Johnson's algorithm
- Class: All-pairs shortest path problem (for weighted graphs)
- Data structure: Graph
- Worst-case performance: $O (|V|^2 \log |V| + |V||E|)$

= Johnson's algorithm =

Method to find shortest paths

Johnson's algorithm is a way to find the shortest paths between all pairs of vertices in an edge-weighted directed graph. It allows some of the edge weights to be negative numbers, but no negative-weight cycles may exist. It works by using the Bellman–Ford algorithm to compute a transformation of the input graph that removes all negative weights, allowing Dijkstra's algorithm to be used on the transformed graph. It is named after Donald B. Johnson, who first published the technique in 1977.

A similar reweighting technique is also used in a version of the successive shortest paths algorithm for the minimum cost flow problem due to Edmonds and Karp, as well as in Suurballe's algorithm for finding two disjoint paths of minimum total length between the same two vertices in a graph with non-negative edge weights.

==Algorithm description==
Johnson's algorithm consists of the following steps:
1. First, a new node q is added to the graph, connected by zero-weight edges to each of the other nodes.
2. Second, the Bellman–Ford algorithm is used, starting from the new vertex q, to find for each vertex v the minimum weight h(v) of a path from q to v. If this step detects a negative cycle, the algorithm is terminated.
3. Next the edges of the original graph are reweighted using the values computed by the Bellman–Ford algorithm: an edge from u to v, having length $w(u, v)$, is given the new length w(u,v) + h(u) − h(v).
4. Finally, q is removed, and Dijkstra's algorithm is used to find the shortest paths from each node s to every other vertex in the reweighted graph. The distance in the original graph is then computed for each distance D(u, v), by adding h(v) − h(u) to the distance returned by Dijkstra's algorithm.

==Example==
The first three stages of Johnson's algorithm are depicted in the illustration below.

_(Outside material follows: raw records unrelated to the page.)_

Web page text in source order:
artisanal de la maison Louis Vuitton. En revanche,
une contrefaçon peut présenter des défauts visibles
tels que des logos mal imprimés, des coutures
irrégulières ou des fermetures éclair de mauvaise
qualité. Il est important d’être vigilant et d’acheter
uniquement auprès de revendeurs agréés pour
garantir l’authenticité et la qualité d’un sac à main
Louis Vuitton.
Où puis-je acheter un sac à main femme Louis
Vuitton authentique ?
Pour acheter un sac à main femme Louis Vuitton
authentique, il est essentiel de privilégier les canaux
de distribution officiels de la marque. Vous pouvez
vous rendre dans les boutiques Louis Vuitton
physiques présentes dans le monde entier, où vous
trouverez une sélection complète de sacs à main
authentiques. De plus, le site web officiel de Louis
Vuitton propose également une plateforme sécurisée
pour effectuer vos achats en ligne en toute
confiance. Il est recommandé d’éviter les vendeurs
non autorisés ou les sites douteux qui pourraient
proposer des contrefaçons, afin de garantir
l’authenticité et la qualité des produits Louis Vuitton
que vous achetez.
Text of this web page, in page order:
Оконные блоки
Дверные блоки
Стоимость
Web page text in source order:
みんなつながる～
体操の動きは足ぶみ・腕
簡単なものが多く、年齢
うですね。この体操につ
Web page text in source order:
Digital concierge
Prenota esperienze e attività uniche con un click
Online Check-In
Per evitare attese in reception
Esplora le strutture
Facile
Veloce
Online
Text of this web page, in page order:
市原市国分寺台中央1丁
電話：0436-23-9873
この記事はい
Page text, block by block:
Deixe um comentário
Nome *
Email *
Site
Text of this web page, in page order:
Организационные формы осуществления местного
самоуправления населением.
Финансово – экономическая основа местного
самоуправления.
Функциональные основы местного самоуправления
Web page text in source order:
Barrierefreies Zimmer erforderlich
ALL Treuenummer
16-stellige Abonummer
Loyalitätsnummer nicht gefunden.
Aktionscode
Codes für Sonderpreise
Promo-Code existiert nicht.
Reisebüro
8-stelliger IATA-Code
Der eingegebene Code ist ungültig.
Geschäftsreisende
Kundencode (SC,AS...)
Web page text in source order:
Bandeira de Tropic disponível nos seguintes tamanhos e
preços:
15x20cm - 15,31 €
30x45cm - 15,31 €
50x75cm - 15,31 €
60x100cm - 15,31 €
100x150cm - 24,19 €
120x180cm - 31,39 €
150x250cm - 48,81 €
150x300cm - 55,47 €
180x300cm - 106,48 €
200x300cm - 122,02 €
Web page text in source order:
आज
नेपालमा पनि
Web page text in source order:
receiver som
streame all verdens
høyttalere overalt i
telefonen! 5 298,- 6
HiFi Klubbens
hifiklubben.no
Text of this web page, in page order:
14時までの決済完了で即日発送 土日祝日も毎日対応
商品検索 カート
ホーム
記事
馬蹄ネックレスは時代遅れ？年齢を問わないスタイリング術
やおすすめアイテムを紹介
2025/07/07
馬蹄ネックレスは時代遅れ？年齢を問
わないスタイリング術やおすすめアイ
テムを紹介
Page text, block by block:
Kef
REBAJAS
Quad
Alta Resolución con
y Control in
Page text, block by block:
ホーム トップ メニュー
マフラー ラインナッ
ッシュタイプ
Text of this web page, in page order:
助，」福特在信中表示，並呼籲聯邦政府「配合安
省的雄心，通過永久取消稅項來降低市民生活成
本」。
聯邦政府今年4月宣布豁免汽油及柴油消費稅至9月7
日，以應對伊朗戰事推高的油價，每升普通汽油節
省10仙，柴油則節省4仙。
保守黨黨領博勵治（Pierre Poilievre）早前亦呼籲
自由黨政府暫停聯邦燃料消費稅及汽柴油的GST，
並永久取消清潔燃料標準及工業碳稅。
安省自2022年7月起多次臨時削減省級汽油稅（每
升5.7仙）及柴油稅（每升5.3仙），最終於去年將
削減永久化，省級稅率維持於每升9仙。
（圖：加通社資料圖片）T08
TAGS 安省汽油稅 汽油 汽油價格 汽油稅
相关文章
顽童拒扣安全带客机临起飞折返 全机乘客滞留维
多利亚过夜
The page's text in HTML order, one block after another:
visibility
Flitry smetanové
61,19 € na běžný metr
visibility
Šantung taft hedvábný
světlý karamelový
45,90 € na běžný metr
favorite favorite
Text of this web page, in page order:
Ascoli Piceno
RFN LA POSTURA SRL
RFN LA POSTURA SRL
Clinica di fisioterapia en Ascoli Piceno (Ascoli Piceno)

The graph on the left of the illustration has two negative edges, but no negative cycles. The center graph shows the new vertex q, a shortest path tree as computed by the Bellman–Ford algorithm with q as starting vertex, and the values h(v) computed at each other node as the length of the shortest path from q to that node. Note that these values are all non-positive, because q has a length-zero edge to each vertex and the shortest path can be no longer than that edge. On the right is shown the reweighted graph, formed by replacing each edge weight $w(u, v)$ by w(u,v) + h(u) − h(v). In this reweighted graph, all edge weights are non-negative, but the shortest path between any two nodes uses the same sequence of edges as the shortest path between the same two nodes in the original graph. The algorithm concludes by applying Dijkstra's algorithm to each of the four starting nodes in the reweighted graph.

==Correctness==
In the reweighted graph, all paths between a pair s and t of nodes have the same quantity h(s) − h(t) added to them. The previous statement can be proven as follows: Let p be an $s-t$ path. Its weight W in the reweighted graph is given by the following expression:

$$\left(w(s, p_1) + h(s) - h(p_1)\right) + \left(w(p_1, p_2) + h(p_1) - h(p_2)\right) + ... + \left(w(p_n, t) + h(p_n) - h(t)\right).$$

Every $+h(p_i)$ is cancelled by $-h(p_i)$ in the previous bracketed expression; therefore, we are left with the following expression for W:

$$\left(w(s, p_1) + w(p_1, p_2) + \cdots + w(p_n, t)\right)+ h(s) - h(t)$$

The bracketed expression is the weight of p in the original weighting.

Since the reweighting adds the same amount to the weight of every $s-t$ path, a path is a shortest path in the original weighting if and only if it is a shortest path after reweighting. The weight of edges that belong to a shortest path from q to any node is zero, and therefore the lengths of the shortest paths from q to every node become zero in the reweighted graph; however, they still remain shortest paths. Therefore, there can be no negative edges: if edge uv had a negative weight after the reweighting, then the zero-length path from q to u together with this edge would form a negative-length path from q to v, contradicting the fact that all vertices have zero distance from q. The non-existence of negative edges ensures the optimality of the paths found by Dijkstra's algorithm. The distances in the original graph may be calculated from the distances calculated by Dijkstra's algorithm in the reweighted graph by reversing the reweighting transformation.

==Analysis==
The time complexity of this algorithm, using Fibonacci heaps in the implementation of Dijkstra's algorithm, is $O(|V|^2\log |V| + |V||E|)$: the algorithm uses $O(|V||E|)$ time for the Bellman–Ford stage of the algorithm, and $O(|V|\log |V| + |E|)$ for each of the $|V|$ instantiations of Dijkstra's algorithm. Thus, when the graph is sparse, the total time can be faster than the Floyd–Warshall algorithm, which solves the same problem in time $O(|V|^3)$.